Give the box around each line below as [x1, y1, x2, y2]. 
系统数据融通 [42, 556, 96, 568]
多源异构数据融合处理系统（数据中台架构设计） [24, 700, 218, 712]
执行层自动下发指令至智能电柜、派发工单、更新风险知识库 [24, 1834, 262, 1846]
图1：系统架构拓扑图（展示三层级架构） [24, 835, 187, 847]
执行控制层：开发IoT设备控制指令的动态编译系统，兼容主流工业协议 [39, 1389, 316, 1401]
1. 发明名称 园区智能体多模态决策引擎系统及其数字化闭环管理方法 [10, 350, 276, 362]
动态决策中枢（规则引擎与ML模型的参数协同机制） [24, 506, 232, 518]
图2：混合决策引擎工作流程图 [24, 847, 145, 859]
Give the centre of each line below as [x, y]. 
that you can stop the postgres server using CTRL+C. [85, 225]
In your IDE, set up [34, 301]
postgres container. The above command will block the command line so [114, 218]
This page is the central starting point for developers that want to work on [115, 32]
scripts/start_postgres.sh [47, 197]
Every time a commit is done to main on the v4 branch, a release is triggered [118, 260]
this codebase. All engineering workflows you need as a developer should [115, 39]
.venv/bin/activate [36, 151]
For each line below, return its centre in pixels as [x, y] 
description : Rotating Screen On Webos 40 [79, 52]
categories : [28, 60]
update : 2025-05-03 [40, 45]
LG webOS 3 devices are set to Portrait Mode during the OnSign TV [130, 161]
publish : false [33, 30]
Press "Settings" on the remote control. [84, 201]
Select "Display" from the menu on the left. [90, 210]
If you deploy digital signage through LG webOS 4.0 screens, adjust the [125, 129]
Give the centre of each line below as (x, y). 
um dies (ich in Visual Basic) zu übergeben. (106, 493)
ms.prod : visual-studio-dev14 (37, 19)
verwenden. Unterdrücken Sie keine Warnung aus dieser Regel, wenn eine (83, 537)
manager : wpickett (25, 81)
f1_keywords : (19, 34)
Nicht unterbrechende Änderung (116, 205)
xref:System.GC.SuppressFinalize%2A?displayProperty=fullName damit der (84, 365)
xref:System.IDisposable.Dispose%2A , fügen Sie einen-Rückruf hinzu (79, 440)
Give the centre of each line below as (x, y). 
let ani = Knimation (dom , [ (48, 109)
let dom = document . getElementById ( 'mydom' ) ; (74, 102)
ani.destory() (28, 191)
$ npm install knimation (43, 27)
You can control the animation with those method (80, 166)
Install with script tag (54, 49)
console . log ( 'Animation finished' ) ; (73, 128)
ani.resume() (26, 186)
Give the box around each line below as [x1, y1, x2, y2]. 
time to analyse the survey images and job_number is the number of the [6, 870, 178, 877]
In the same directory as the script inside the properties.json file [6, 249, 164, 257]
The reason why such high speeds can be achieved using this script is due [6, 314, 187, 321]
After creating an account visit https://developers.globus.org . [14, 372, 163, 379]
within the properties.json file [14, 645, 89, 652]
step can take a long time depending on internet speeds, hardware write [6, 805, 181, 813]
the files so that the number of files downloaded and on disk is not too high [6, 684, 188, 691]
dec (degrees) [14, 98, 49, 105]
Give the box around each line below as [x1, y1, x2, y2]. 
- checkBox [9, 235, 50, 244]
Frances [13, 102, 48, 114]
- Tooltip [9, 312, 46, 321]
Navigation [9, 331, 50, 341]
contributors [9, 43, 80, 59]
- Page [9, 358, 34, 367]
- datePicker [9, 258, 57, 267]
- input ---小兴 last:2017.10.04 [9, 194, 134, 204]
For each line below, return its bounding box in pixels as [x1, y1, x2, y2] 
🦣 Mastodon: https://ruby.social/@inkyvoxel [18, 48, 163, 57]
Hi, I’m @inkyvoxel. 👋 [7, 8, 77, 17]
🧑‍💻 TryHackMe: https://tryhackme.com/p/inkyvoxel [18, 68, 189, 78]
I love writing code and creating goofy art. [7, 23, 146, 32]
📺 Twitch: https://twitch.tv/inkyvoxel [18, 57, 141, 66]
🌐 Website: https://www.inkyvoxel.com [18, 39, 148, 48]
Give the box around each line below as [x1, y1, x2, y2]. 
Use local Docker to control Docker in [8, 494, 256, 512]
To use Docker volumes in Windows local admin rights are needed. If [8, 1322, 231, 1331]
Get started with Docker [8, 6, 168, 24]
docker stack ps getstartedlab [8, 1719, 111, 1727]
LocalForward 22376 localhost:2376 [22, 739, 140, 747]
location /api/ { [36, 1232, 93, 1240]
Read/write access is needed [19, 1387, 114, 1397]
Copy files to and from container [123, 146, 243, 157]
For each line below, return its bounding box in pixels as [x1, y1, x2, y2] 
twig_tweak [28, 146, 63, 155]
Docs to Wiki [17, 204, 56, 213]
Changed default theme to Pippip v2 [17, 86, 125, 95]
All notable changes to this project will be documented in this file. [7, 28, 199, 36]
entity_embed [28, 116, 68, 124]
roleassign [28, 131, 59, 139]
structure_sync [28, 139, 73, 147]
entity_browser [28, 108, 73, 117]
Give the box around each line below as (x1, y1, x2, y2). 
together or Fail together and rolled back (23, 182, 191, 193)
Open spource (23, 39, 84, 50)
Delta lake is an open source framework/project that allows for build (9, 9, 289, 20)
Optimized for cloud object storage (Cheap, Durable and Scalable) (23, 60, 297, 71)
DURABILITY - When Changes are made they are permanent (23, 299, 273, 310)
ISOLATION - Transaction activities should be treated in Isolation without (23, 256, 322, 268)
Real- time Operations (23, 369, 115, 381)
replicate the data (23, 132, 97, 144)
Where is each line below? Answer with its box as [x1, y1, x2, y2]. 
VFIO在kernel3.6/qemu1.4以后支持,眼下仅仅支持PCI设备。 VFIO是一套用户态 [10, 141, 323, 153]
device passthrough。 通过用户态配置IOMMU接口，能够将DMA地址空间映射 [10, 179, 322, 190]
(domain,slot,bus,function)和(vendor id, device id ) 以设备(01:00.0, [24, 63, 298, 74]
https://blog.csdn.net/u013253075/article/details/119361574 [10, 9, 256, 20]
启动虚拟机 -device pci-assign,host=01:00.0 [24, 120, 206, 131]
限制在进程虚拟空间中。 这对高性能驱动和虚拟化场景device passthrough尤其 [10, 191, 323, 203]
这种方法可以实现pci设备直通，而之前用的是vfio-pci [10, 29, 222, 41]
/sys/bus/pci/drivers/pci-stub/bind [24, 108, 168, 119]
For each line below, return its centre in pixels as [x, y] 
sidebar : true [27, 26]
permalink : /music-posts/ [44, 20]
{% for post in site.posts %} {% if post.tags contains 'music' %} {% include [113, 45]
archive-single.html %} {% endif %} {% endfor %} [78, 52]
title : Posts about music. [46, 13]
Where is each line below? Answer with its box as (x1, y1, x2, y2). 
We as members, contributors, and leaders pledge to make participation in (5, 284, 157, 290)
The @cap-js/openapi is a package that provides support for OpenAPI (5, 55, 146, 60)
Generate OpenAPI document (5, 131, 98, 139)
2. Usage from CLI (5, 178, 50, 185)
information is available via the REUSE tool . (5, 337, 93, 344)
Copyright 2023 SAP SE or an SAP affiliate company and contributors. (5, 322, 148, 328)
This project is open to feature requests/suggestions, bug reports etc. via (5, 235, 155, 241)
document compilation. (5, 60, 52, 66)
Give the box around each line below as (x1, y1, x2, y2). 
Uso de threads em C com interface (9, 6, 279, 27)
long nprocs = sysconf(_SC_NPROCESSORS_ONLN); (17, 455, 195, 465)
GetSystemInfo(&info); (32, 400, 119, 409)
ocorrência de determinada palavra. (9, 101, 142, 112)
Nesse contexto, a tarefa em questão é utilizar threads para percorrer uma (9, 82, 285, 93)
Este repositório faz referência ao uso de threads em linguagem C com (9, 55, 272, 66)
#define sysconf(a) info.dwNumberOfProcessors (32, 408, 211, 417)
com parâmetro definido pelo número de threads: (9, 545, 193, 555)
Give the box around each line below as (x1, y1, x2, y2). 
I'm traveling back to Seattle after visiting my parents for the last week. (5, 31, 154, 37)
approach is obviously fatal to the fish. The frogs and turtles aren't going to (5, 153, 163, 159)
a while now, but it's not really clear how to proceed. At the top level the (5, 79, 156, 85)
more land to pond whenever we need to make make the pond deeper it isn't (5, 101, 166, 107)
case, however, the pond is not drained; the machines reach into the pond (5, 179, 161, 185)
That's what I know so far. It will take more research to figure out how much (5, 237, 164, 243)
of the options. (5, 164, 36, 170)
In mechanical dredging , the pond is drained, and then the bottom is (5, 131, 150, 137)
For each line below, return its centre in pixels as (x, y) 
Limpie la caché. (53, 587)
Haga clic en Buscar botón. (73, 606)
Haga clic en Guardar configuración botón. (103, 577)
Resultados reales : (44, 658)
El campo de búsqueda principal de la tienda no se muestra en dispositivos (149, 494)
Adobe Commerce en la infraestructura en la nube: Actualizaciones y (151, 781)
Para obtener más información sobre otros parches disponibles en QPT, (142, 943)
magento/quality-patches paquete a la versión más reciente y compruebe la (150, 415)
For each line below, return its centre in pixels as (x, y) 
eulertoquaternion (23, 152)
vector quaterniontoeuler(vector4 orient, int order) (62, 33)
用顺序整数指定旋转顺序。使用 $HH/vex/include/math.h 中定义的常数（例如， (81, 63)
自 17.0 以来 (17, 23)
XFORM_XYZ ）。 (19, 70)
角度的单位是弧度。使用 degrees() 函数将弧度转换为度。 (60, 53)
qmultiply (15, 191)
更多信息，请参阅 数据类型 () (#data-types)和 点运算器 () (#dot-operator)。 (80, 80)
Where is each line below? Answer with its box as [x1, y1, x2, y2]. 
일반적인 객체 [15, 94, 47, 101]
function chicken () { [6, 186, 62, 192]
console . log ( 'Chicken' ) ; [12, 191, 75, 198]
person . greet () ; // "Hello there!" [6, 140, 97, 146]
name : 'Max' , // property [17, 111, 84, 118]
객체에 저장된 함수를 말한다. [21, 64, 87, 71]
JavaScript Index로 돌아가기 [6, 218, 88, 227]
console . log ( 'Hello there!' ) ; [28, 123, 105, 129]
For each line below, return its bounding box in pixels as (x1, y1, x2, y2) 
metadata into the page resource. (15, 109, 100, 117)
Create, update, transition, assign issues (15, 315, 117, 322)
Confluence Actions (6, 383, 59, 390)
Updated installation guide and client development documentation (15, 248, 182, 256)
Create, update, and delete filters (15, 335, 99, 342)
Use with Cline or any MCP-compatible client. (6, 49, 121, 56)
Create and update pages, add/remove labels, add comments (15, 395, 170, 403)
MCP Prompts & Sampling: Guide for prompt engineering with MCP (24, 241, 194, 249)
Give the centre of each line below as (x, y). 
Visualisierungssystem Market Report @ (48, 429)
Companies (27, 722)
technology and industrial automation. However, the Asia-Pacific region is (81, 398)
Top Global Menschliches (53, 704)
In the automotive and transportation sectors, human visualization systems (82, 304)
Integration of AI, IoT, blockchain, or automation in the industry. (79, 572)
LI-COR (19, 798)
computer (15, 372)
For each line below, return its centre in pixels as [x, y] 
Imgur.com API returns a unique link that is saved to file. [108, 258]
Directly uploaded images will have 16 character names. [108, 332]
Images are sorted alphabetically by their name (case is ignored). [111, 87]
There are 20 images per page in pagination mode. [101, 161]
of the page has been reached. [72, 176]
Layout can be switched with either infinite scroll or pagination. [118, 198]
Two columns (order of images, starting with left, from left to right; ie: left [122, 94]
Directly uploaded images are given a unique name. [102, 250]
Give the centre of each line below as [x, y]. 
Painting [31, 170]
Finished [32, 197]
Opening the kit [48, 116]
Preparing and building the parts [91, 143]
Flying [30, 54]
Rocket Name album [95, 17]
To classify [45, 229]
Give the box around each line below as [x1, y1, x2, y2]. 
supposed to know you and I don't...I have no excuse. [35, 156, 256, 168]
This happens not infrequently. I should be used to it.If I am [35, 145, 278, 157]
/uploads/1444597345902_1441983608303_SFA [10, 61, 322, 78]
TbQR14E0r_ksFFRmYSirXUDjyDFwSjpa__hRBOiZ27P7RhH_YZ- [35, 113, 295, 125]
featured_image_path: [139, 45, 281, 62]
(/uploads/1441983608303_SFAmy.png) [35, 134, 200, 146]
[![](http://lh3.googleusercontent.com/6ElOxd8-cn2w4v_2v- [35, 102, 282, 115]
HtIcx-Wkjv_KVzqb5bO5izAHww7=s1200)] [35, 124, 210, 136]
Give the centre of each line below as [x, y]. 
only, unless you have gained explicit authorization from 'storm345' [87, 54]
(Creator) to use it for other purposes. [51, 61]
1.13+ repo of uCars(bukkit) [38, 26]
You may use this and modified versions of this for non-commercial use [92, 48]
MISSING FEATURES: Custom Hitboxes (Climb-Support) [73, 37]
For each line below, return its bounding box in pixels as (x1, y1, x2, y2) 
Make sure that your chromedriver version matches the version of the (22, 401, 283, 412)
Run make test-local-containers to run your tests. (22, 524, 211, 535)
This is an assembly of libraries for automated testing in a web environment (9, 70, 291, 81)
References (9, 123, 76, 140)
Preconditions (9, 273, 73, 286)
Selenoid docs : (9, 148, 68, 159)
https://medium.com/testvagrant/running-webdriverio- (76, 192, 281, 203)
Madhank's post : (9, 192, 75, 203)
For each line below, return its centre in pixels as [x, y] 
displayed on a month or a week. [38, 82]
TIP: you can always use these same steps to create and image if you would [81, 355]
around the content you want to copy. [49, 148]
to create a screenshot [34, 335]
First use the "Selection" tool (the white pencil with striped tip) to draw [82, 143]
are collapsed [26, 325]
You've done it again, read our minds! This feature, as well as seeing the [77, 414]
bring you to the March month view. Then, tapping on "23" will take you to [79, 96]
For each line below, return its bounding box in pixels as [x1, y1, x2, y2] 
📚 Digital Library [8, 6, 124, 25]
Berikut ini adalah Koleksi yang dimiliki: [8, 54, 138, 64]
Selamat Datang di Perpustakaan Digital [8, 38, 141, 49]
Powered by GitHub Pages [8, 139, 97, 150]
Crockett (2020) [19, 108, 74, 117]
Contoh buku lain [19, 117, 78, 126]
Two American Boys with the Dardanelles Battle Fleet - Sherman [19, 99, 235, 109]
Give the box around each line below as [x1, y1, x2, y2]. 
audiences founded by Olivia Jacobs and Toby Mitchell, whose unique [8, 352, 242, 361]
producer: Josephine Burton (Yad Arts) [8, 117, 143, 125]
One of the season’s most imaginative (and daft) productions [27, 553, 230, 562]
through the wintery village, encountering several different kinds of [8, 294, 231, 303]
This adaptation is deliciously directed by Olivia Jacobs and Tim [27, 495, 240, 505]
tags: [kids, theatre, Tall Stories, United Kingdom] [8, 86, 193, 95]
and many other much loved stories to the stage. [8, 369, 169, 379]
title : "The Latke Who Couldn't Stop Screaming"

■ ■ ■

## Work task
Reproducing the whole listing above is not the task. Copy exactly only the lines from the one with "update : 2025-05-03 [40, 45]" to the one with "Nicht unterbrechende Änderung (116, 205)", both kept.

## Answer to this problem
update : 2025-05-03 [40, 45]
LG webOS 3 devices are set to Portrait Mode during the OnSign TV [130, 161]
publish : false [33, 30]
Press "Settings" on the remote control. [84, 201]
Select "Display" from the menu on the left. [90, 210]
If you deploy digital signage through LG webOS 4.0 screens, adjust the [125, 129]
Give the centre of each line below as (x, y). 
um dies (ich in Visual Basic) zu übergeben. (106, 493)
ms.prod : visual-studio-dev14 (37, 19)
verwenden. Unterdrücken Sie keine Warnung aus dieser Regel, wenn eine (83, 537)
manager : wpickett (25, 81)
f1_keywords : (19, 34)
Nicht unterbrechende Änderung (116, 205)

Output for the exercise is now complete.